Files
BigData/Aufgabe 12/Aufgabe12.py
2025-12-19 00:09:13 +01:00

190 lines
5.5 KiB
Python

from sparkstart import spark
from sparkstart import scon, spark
from pyspark.sql import SparkSession
HDFSPATH = "hdfs://193.174.205.250:54310/"
SOURCEPATH = HDFSPATH + "stocks/"
def read_data(spark: SparkSession) -> None:
"""
Loads the existing Parquet files from HDFS into Spark Views.
"""
print(f"--- Loading Views from {SOURCEPATH} ---")
try:
# Load Stocks
spark.read.parquet(SOURCEPATH + "stocks.parquet").createOrReplaceTempView("stocks")

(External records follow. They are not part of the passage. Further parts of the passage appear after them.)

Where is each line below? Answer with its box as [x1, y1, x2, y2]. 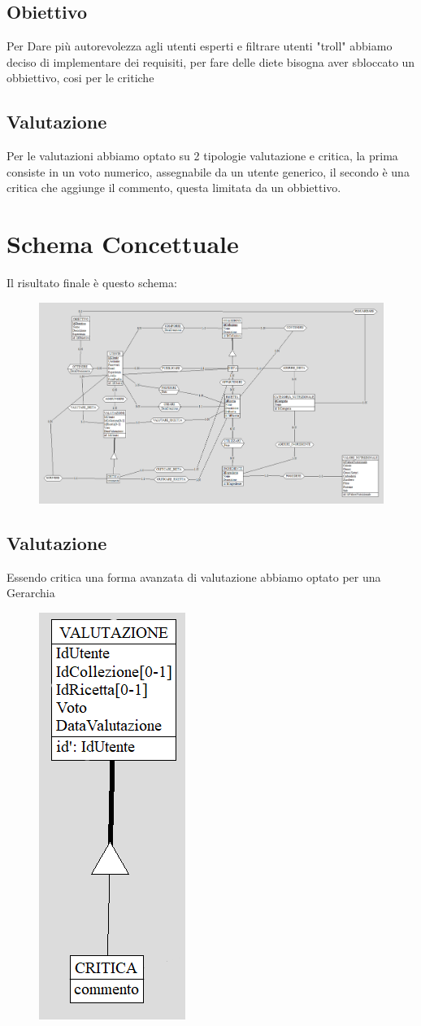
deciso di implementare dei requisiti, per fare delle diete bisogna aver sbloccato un [7, 53, 415, 70]
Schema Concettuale [7, 227, 239, 260]
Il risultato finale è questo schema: [7, 274, 177, 291]
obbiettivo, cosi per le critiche [7, 69, 154, 86]
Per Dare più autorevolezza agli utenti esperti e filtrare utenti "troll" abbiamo [7, 37, 393, 55]
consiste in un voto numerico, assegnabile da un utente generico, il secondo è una [7, 163, 410, 180]
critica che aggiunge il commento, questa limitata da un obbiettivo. [7, 179, 341, 196]
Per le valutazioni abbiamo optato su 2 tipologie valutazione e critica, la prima [7, 147, 398, 164]
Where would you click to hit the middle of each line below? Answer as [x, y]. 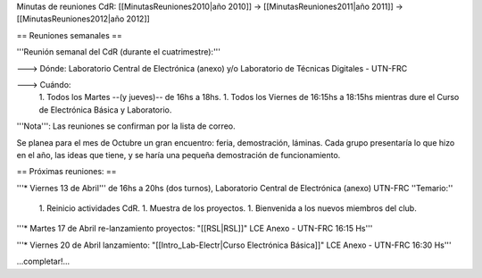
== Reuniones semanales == [69, 35]
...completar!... [43, 261]
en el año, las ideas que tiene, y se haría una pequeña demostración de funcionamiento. [179, 155]
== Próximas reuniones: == [66, 172]
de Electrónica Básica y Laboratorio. [105, 110]
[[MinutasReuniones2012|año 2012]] [83, 19]
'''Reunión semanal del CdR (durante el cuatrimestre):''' [118, 52]
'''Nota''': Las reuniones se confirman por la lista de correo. [126, 126]
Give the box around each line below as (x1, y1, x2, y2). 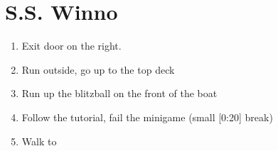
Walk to (21, 133, 57, 148)
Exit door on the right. (21, 38, 122, 53)
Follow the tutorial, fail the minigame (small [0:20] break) (21, 109, 273, 124)
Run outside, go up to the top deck (21, 62, 175, 77)
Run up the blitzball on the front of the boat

print("-> View 'stocks' loaded.")
# Load Portfolio
spark.read.parquet(SOURCEPATH + "portfolio.parquet").createOrReplaceTempView("portfolio")
print("-> View 'portfolio' loaded.")
except Exception as e:
print(f"CRITICAL ERROR: Could not load data. {e}")

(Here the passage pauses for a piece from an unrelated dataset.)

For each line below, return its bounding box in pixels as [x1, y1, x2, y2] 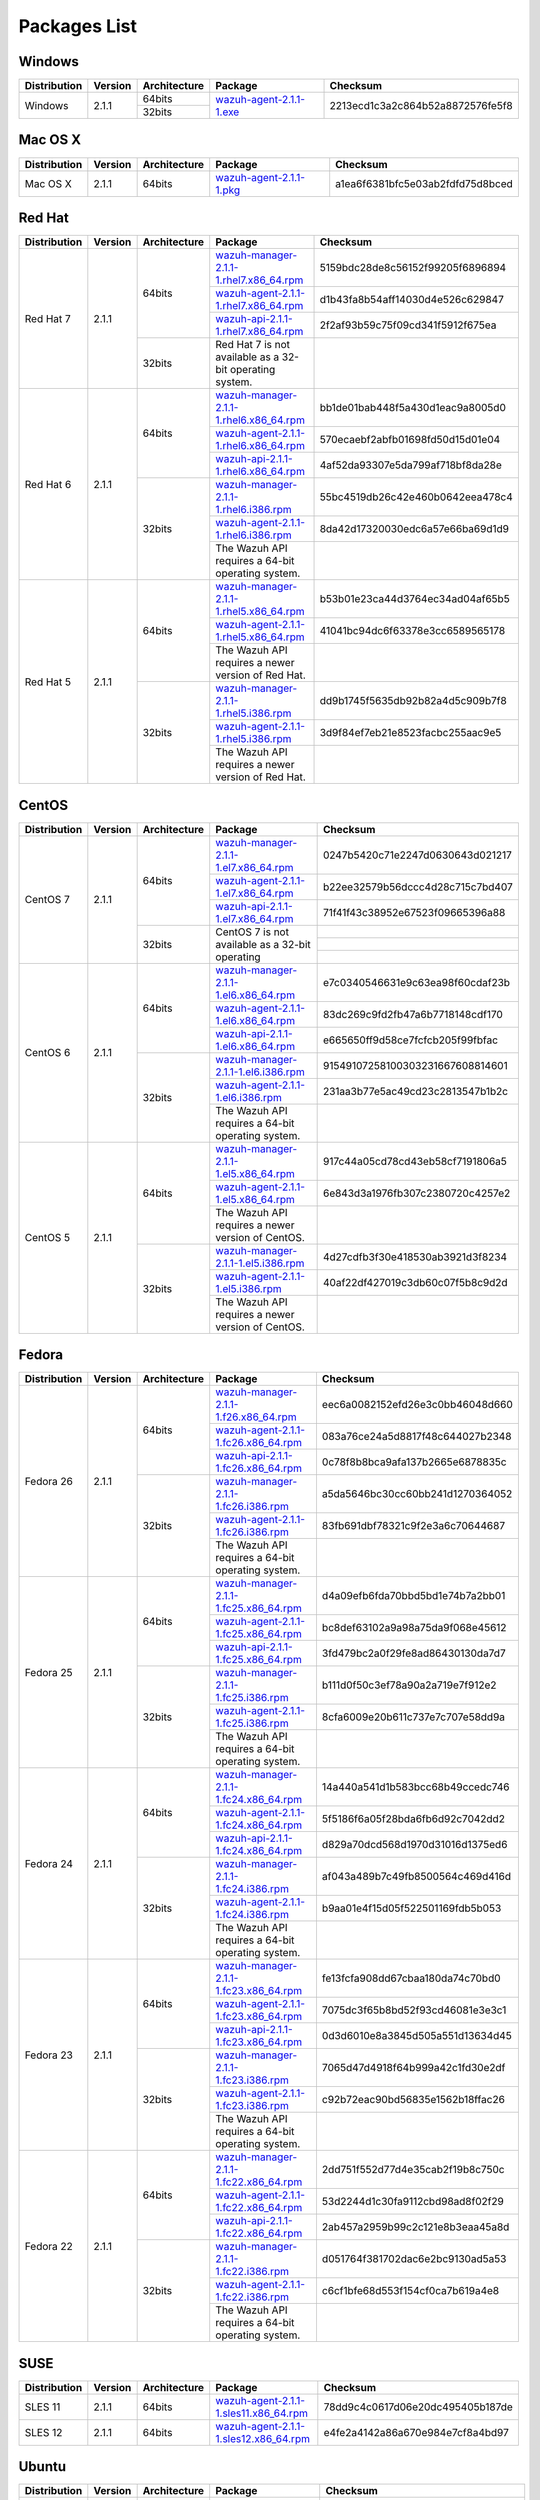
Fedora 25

print("Please check if the path exists in HDFS.")
# --- Aufgabe A ---
def first_last_quotation(spark: SparkSession, num: int = 10) -> None:
print("\n--- Aufgabe A: First/Last Quotation ---")
query = """
SELECT symbol,
MIN(dt) AS altNotierung,
MAX(dt) AS neuNotierung
FROM stocks
GROUP BY symbol
ORDER BY symbol
"""
df_quotation = spark.sql(query)
df_quotation.show(num, truncate=False)
df_quotation.write.mode('overwrite').parquet(HDFSPATH + "home/heiserervalentin/nyse1.parquet")

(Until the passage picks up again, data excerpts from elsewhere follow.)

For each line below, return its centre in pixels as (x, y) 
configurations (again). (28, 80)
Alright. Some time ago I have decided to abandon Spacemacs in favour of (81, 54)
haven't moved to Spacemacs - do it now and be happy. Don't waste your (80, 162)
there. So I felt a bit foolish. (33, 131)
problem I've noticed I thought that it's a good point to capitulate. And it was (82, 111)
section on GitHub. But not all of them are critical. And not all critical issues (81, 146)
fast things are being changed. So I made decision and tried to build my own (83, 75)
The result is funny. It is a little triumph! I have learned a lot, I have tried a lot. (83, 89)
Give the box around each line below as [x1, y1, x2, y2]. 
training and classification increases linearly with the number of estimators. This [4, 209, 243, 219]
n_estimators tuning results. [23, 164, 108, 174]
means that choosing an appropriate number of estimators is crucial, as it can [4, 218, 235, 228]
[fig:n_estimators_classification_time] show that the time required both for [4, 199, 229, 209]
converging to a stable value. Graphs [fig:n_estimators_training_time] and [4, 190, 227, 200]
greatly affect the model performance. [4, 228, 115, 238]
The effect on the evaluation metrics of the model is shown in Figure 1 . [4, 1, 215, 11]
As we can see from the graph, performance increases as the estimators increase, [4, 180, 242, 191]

print("-> Imported nyse1")
# --- Aufgabe B ---
def min_max_avg_close(spark: SparkSession, num: int = 10) -> None:
print("\n--- Aufgabe B: Min/Max/Avg Close 2009 ---")
query = """
SELECT symbol,
MIN(close) AS minClose,
MAX(close) AS maxClose,
AVG(close) AS avgClose
FROM stocks
WHERE YEAR(dt) = 2009
GROUP BY symbol
ORDER BY symbol
"""
df_close = spark.sql(query)
df_close.show(num, truncate=False)
df_close.write.mode('overwrite').parquet(HDFSPATH + "home/heiserervalentin/nyse2.parquet")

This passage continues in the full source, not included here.